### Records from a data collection
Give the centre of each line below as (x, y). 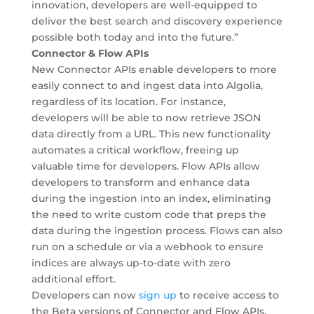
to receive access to (227, 295)
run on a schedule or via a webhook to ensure (147, 247)
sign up (157, 295)
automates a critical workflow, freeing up (135, 150)
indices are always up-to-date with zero (131, 263)
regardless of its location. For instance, (128, 102)
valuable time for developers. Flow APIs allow (145, 166)
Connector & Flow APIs (90, 53)
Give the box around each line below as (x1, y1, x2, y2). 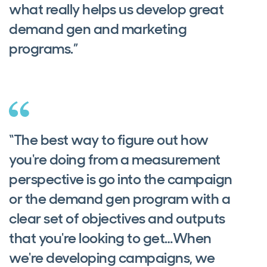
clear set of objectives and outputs (9, 209, 225, 228)
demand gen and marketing (9, 20, 187, 39)
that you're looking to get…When (9, 229, 212, 248)
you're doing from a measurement (9, 150, 221, 169)
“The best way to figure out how (9, 131, 209, 150)
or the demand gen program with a (9, 190, 230, 209)
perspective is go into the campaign (9, 170, 232, 189)
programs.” (9, 39, 77, 58)
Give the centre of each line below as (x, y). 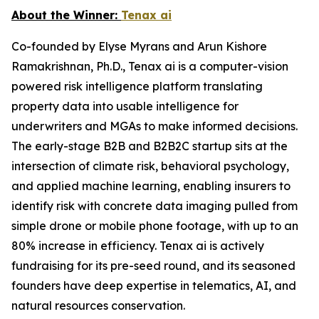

### Task to carry out
Reproduce exactly, and only, the lines from the one holding "run on a schedule" through the final line of the entries. Do not include the pictures.

### Solution to this exercise
run on a schedule or via a webhook to ensure (147, 247)
sign up (157, 295)
automates a critical workflow, freeing up (135, 150)
indices are always up-to-date with zero (131, 263)
regardless of its location. For instance, (128, 102)
valuable time for developers. Flow APIs allow (145, 166)
Connector & Flow APIs (90, 53)
Give the box around each line below as (x1, y1, x2, y2). 
clear set of objectives and outputs (9, 209, 225, 228)
demand gen and marketing (9, 20, 187, 39)
that you're looking to get…When (9, 229, 212, 248)
you're doing from a measurement (9, 150, 221, 169)
“The best way to figure out how (9, 131, 209, 150)
or the demand gen program with a (9, 190, 230, 209)
perspective is go into the campaign (9, 170, 232, 189)
programs.” (9, 39, 77, 58)
Give the centre of each line below as (x, y). 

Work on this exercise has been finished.